▸ **What to produce**
Each line that includes the word "DEST" should be copied from the records.

▸ **Available data**

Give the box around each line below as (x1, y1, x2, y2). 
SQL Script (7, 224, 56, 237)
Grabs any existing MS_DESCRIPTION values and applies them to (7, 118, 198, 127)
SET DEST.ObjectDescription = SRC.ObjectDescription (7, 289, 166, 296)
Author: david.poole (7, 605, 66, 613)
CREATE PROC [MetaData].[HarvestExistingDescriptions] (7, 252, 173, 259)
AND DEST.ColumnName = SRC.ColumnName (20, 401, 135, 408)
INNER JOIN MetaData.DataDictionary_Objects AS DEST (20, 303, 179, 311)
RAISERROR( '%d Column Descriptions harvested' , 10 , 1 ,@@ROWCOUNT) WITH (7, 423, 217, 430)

▸ **Written answer**
SET DEST.ObjectDescription = SRC.ObjectDescription (7, 289, 166, 296)
AND DEST.ColumnName = SRC.ColumnName (20, 401, 135, 408)
INNER JOIN MetaData.DataDictionary_Objects AS DEST (20, 303, 179, 311)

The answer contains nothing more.